The Quiet War was approved and funded. After the meeting, Orr took Link aside. He said he actually wanted to go further. He wanted to train CIA operatives to execute acts of terror in foreign capitals in what he called an “anti-civilian strike option.” These ACSO units would attack the societal infrastructure with more devastating efficiency than terrorist attacks had been executed anywhere in the world. In a subsequent meeting, Link learned that half of the twelve-person CIP Committee was appalled at the notion of attacking civilian targets such as banks, communications centers, and landmarks. The other half thought there was merit to the idea and named a subcommittee of six congressional representatives to study it.
Link was horrified. It was one thing to monitor terrorists and take preemptive action against them. It was another thing to use that security apparatus to foster what Orr was calling “aggressive isolationism.” But Link was too good an intelligence officer and too seasoned a bureaucrat to let Orr know what he was thinking. To the contrary. He encouraged Orr to talk. It was important to know what a potential opponent was thinking. Link resolved to take no steps against the top secret ACSO program until it moved from subcommittee to recommendation.
That never happened. The subcommittee decided the downside of ACSO made it too risky: the chance that a slip up could lead to the discovery that Congress had authorized strikes against civilian targets. Link was bothered that they did not react on moral grounds. It was all about personal preservation.
Orr accepted the setback with his courtly Texas grace, but he did not abandon the goal. ACSO and aggressive isolationism became obsessions with him. He privately enlisted Admiral Link in his crusade, assuming that a military man and intelligence director would see the wisdom of his goal.

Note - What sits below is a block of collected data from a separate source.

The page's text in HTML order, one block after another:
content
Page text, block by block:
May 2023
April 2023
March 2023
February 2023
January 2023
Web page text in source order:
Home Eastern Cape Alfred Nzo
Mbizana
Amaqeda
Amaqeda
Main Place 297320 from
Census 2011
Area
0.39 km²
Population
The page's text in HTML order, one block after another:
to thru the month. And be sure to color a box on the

Link confided in Stone that he did not. The admiral stayed close to Donald Orr because he wanted to know what the senator was planning. He believed Orr to be a dangerous man: a man with bad ideas and the charm to sell them.
It was a typically brisk morning on San Diego Bay. Stone’s curly blond hair danced against his forehead. The salty sea wind was ribboned with the faint smell of diesel fuel. The unique gas-and-steel tang, the odor of latent warfare, was coming from the naval station just southeast of the convention center. The sounds of traffic moving along Harbor Drive mingled with the cries of sea birds and the roar of jets that landed every few minutes at the airport a few miles to the north. It was sensory chaos, but none of it bothered Stone. He was a source of calm in the midst of political and environmental anarchy. He had to be. What they did here would alter the course of world history.

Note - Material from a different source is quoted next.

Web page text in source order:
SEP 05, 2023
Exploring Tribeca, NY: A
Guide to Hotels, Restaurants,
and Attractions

An ironic destiny for someone who did not care to be a part of that stream, Stone thought. All the young man cared about was securing the goals Kenneth Link had set for them both. They were unusual ends, and it would take extraordinary means to get there. But they would succeed.
They had to.
Stone showed the security guard his pass and entered the convention center. A huge American flag hung on the south side of the room; the banner of the USF was suspended from the north side. Both were being steam-ironed to remove the wrinkles. Then they would be rolled and dropped when the convention got under way. Below them, rows of chairs were still being set up, their backs draped with gold and blue covers. Those were the colors of the convention. They signified a new dawn in a clear sky. The slogan of the convention was, “A New Day for America.”
That it would be. But not in the way that Don Orr imagined.

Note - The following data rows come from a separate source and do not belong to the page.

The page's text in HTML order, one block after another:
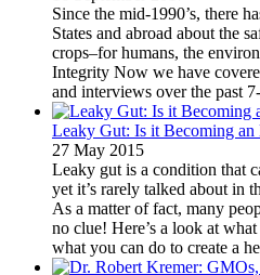
Since the mid-1990’s, there
States and abroad about the
crops–for humans, the
Integrity Now we have
and interviews over the past
Leaky Gut: Is it Becoming an
27 May 2015
Leaky gut is a condition that
yet it’s rarely talked about in
As a matter of fact, many
no clue! Here’s a look at
what you can do to create a
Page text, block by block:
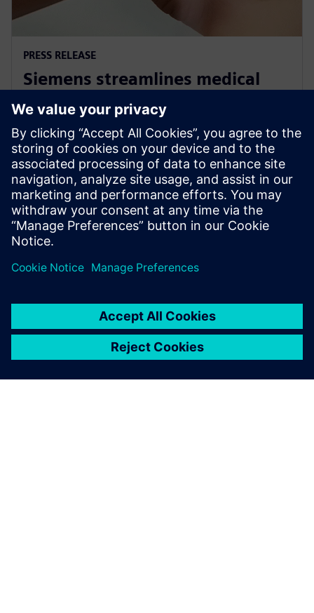
PRESS RELEASE
Siemens streamlines medical
standards compliance for Linux
OS based systems
30 november 2022
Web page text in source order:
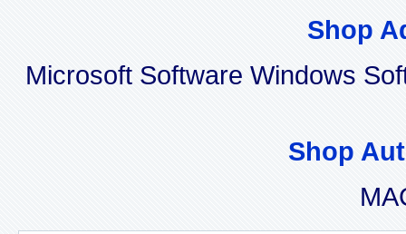
Shop
Microsoft Software Windows
Shop
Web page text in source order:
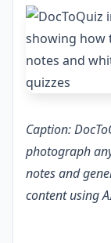
Caption:
photograph
notes and
content using

Stone went to the podium to see how work on the sound system was progressing. Texas Congresswoman Nicolet Murat was there, waiting to run a sound check. Nicolet would be giving the keynote address the next day. She came from oil money and was in line to become Treasury secretary in an Orr administration. Stone smiled a crooked smile as he greeted Congresswoman Murat and her executive assistant. It was exciting to be part of a big machine with its parts and pieces nearly ready to engage. And not in the way its designer imagined.
The lopsided smile broadened.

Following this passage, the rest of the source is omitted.